── EXTRACTED RECORDS

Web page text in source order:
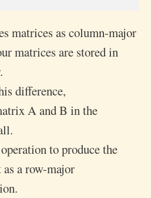
matrices as column-major
matrices are stored in
difference,
A and B in the
to produce the
as a row-major
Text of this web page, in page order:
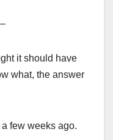
it should have
what, the answer
few weeks ago.
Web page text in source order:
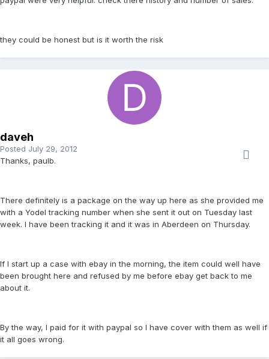
they could be honest but is it worth the risk
daveh
Posted July 29, 2012
Thanks, paulb.
There definitely is a package on the way up here as she provided me
with a Yodel tracking number when she sent it out on Tuesday last
week. I have been tracking it and it was in Aberdeen on Thursday.
If I start up a case with ebay in the morning, the item could well have
been brought here and refused by me before ebay get back to me
about it.
By the way, I paid for it with paypal so I have cover with them as well if
it all goes wrong.
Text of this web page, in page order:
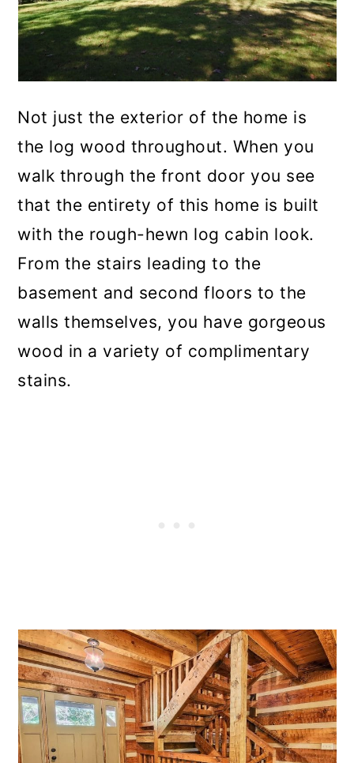
Not just the exterior of the home is
the log wood throughout. When you
walk through the front door you see
that the entirety of this home is built
with the rough-hewn log cabin look.
From the stairs leading to the
basement and second floors to the
walls themselves, you have gorgeous
wood in a variety of complimentary
stains.
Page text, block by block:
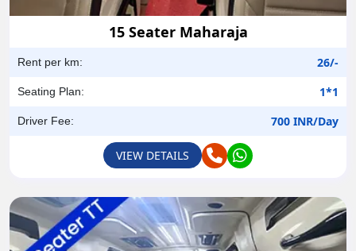
15 Seater Maharaja
Rent per km: 26/-
Seating Plan: 1*1
Driver Fee: 700 INR/Day
VIEW DETAILS
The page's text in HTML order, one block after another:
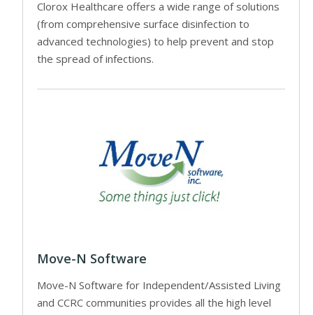
Clorox Healthcare offers a wide range of solutions
(from comprehensive surface disinfection to
advanced technologies) to help prevent and stop
the spread of infections.
Move-N Software
Move-N Software for Independent/Assisted Living
and CCRC communities provides all the high level
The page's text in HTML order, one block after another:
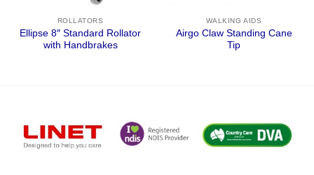
ROLLATORS
Ellipse 8″ Standard Rollator
with Handbrakes
WALKING AIDS
Airgo Claw Standing Cane
Tip
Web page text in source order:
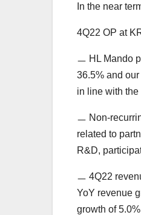
In the near
4Q22 OP at
ㅡ HL Mando
36.5% and
in line with
ㅡ Non-
related to
R&D,
ㅡ 4Q22
YoY revenue
growth of
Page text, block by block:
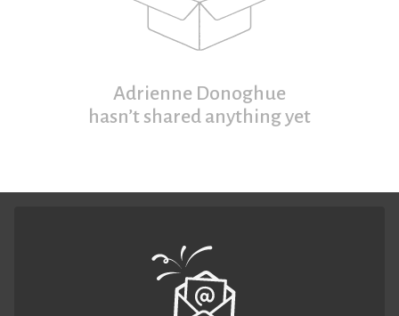
Adrienne Donoghue
hasn’t shared anything yet
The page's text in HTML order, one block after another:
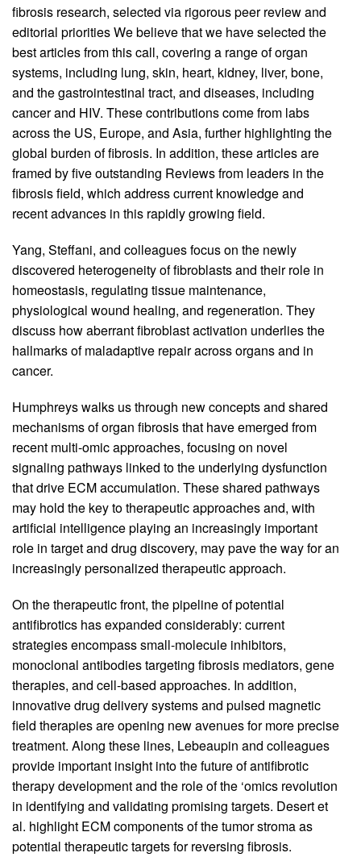
fibrosis research, selected via rigorous peer review and
editorial priorities We believe that we have selected the
best articles from this call, covering a range of organ
systems, including lung, skin, heart, kidney, liver, bone,
and the gastrointestinal tract, and diseases, including
cancer and HIV. These contributions come from labs
across the US, Europe, and Asia, further highlighting the
global burden of fibrosis. In addition, these articles are
framed by five outstanding Reviews from leaders in the
fibrosis field, which address current knowledge and
recent advances in this rapidly growing field.
Yang, Steffani, and colleagues focus on the newly
discovered heterogeneity of fibroblasts and their role in
homeostasis, regulating tissue maintenance,
physiological wound healing, and regeneration. They
discuss how aberrant fibroblast activation underlies the
hallmarks of maladaptive repair across organs and in
cancer.
Humphreys walks us through new concepts and shared
mechanisms of organ fibrosis that have emerged from
recent multi-omic approaches, focusing on novel
signaling pathways linked to the underlying dysfunction
that drive ECM accumulation. These shared pathways
may hold the key to therapeutic approaches and, with
artificial intelligence playing an increasingly important
role in target and drug discovery, may pave the way for an
increasingly personalized therapeutic approach.
On the therapeutic front, the pipeline of potential
antifibrotics has expanded considerably: current
strategies encompass small-molecule inhibitors,
monoclonal antibodies targeting fibrosis mediators, gene
therapies, and cell-based approaches. In addition,
innovative drug delivery systems and pulsed magnetic
field therapies are opening new avenues for more precise
treatment. Along these lines, Lebeaupin and colleagues
provide important insight into the future of antifibrotic
therapy development and the role of the ‘omics revolution
in identifying and validating promising targets. Desert et
al. highlight ECM components of the tumor stroma as
potential therapeutic targets for reversing fibrosis.
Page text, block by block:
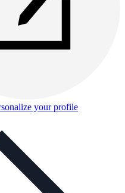
your profile
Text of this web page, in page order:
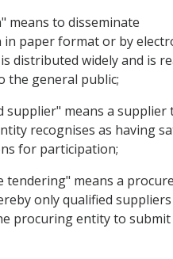
means to disseminate
paper format or by
distributed widely and is
the general public;
supplier" means a supplier
recognises as having
for participation;
tendering" means a
only qualified
procuring entity to submit
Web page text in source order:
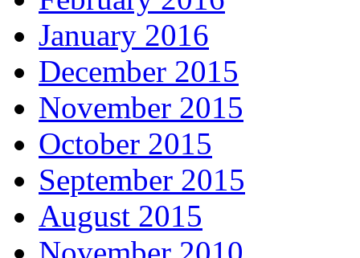
January 2016
December 2015
November 2015
October 2015
September 2015
August 2015
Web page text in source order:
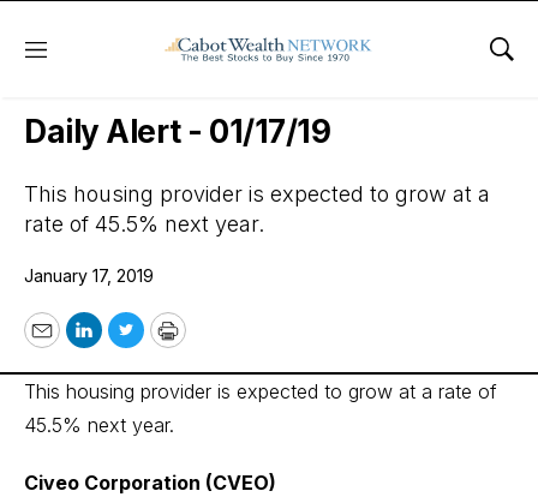
Menu
Wall Street’s Best Digest
Daily Alert - 01/17/19
This housing provider is expected to grow at a
rate of 45.5% next year.
January 17, 2019
EmailLinkedIn
TwitterPrint
This housing provider is expected to grow at a rate of
45.5% next year.
Civeo Corporation (CVEO)
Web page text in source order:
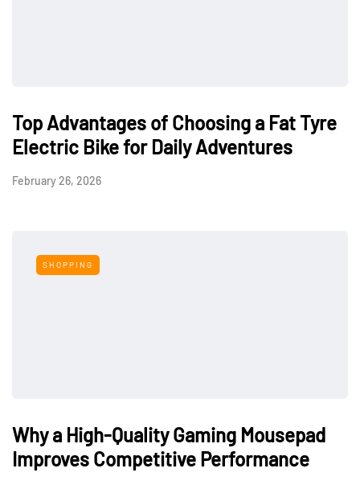
Top Advantages of Choosing a Fat Tyre
Electric Bike for Daily Adventures
February 26, 2026
SHOPPING
Why a High-Quality Gaming Mousepad
Improves Competitive Performance
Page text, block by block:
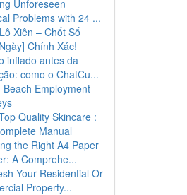
Unforeseen
Problems with 24 ...
Xiên – Chốt Số
Chính Xác!
inflado antes da
como o ChatCu...
Beach Employment
Quality Skincare :
Manual
the Right A4 Paper
A Comprehe...
Your Residential Or
Property...
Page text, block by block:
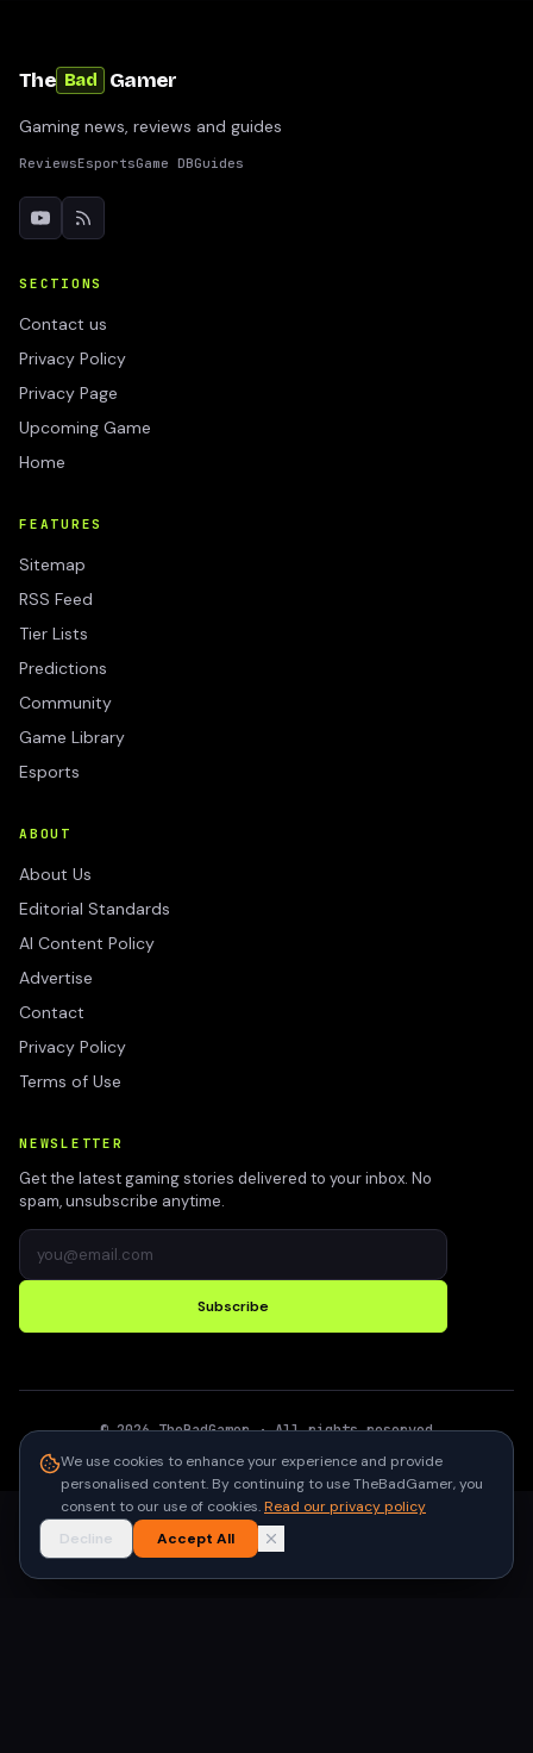
The Bad Gamer
Gaming news, reviews and guides
ReviewsEsportsGame DBGuides
SECTIONS
Contact us
Privacy Policy
Privacy Page
Upcoming Game
Home
FEATURES
Sitemap
RSS Feed
Tier Lists
Predictions
Community
Game Library
Esports
ABOUT
About Us
Editorial Standards
AI Content Policy
Advertise
Contact
Privacy Policy
Terms of Use
NEWSLETTER
Get the latest gaming stories delivered to your inbox. No
spam, unsubscribe anytime.
Subscribe
©2026 TheBadGamer· All rights reserved
We use cookies to enhance your experience and provide
personalised content. By continuing to use TheBadGamer, you
consent to our use of cookies.Read our privacy policy
Decline
Accept All
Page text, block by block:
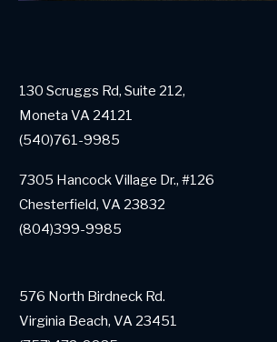
130 Scruggs Rd, Suite 212,
Moneta VA 24121
(540)761-9985
7305 Hancock Village Dr., #126
Chesterfield, VA 23832
(804)399-9985
576 North Birdneck Rd.
Virginia Beach, VA 23451
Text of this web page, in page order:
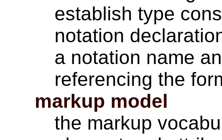
establish type
notation
a notation name
referencing the
markup model
the markup
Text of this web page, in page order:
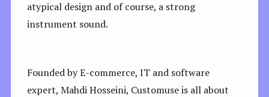
atypical design and of course, a strong
instrument sound.
Founded by E-commerce, IT and software
expert, Mahdi Hosseini, Customuse is all about
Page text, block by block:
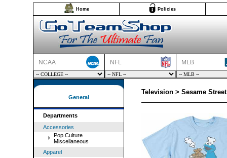
Home Policies
NCAA NFL MLB
General
Departments
Accessories
Pop Culture
Miscellaneous
Apparel
Television > Sesame
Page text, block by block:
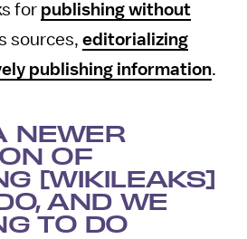
for publishing without
sources, editorializing
publishing information.
NEWER
OF
[WIKILEAKS]
AND WE
TO DO
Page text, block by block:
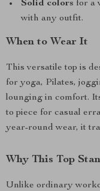
Solid colors for a
with any outfit.
When to Wear It
This versatile top is
for yoga, Pilates,
lounging in comfort.
to piece for casual
year-round wear, it
Why This Top
Unlike ordinary
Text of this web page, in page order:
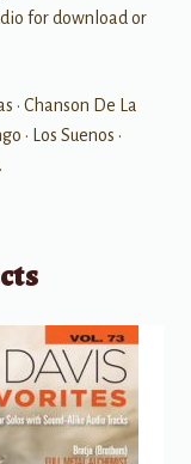
for download or
• Chanson De La
• Los Suenos •
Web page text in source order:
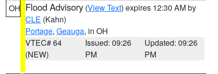
OH Flood Advisory (View Text) expires 12:30 AM by
CLE (Kahn)
Portage, Geauga, in OH
VTEC# 64
(NEW)
Issued: 09:26
PM
Updated: 09:26
PM
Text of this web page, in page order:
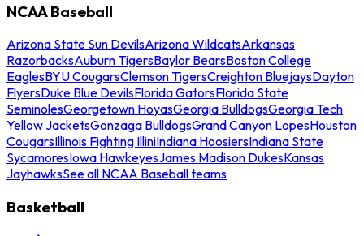
NCAA Baseball
Arizona State Sun DevilsArizona WildcatsArkansas
RazorbacksAuburn TigersBaylor BearsBoston College
EaglesBYU CougarsClemson TigersCreighton BluejaysDayton
FlyersDuke Blue DevilsFlorida GatorsFlorida State
SeminolesGeorgetown HoyasGeorgia BulldogsGeorgia Tech
Yellow JacketsGonzaga BulldogsGrand Canyon LopesHouston
CougarsIllinois Fighting IlliniIndiana HoosiersIndiana State
SycamoresIowa HawkeyesJames Madison DukesKansas
JayhawksSee all NCAA Baseball teams
Basketball
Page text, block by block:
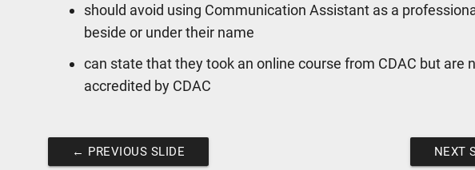
should avoid using Communication Assistant as a
beside or under their name
can state that they took an online course from CDAC but are
accredited by CDAC
← PREVIOUS SLIDE NEXT
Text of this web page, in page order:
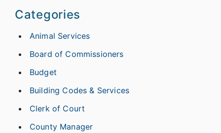
Categories
Animal Services
Board of Commissioners
Budget
Building Codes & Services
Clerk of Court
County Manager
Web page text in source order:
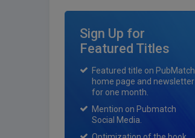
Sign Up for
Featured Titles
Featured title on PubMatch
home page and newsletter
for one month.
Mention on Pubmatch
Social Media.
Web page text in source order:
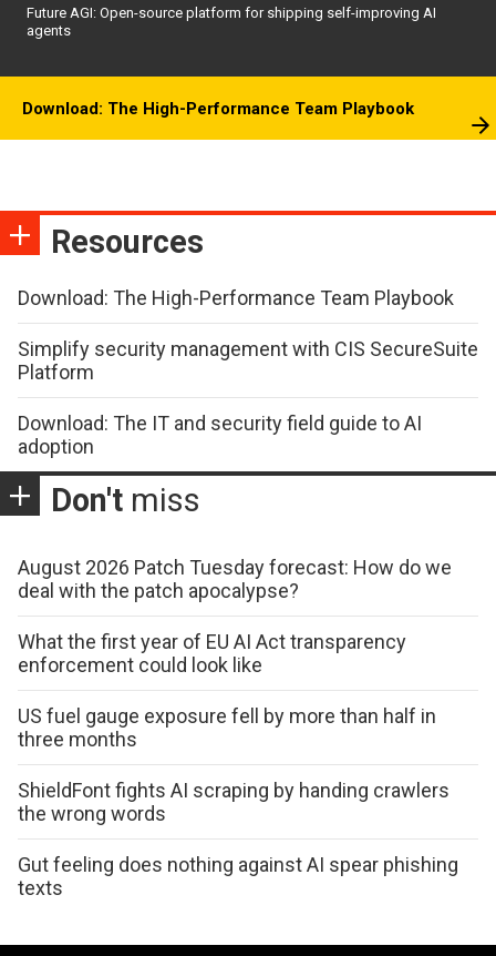
Future AGI: Open-source platform for shipping self-improving AI
agents
Download: The High-Performance Team Playbook
Resources
Download: The High-Performance Team Playbook
Simplify security management with CIS SecureSuite
Platform
Download: The IT and security field guide to AI
adoption
Don't miss
August 2026 Patch Tuesday forecast: How do we
deal with the patch apocalypse?
What the first year of EU AI Act transparency
enforcement could look like
US fuel gauge exposure fell by more than half in
three months
ShieldFont fights AI scraping by handing crawlers
the wrong words
Gut feeling does nothing against AI spear phishing
texts
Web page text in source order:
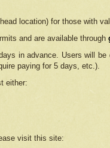
location) for those with
and are available through
in advance. Users will
paying for 5 days, etc.).
either:
visit this site:
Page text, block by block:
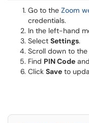
Go to the Zoom
credentials.
In the left-hand
Select Settings.
Scroll down to the
Find PIN Code
Click Save to

────

● **INSTRUCTIONS FOR THE TASK**
Please count how many lines of the records include "that", giving the number and nothing else.

● **SOLUTION TO THE PROBLEM**
5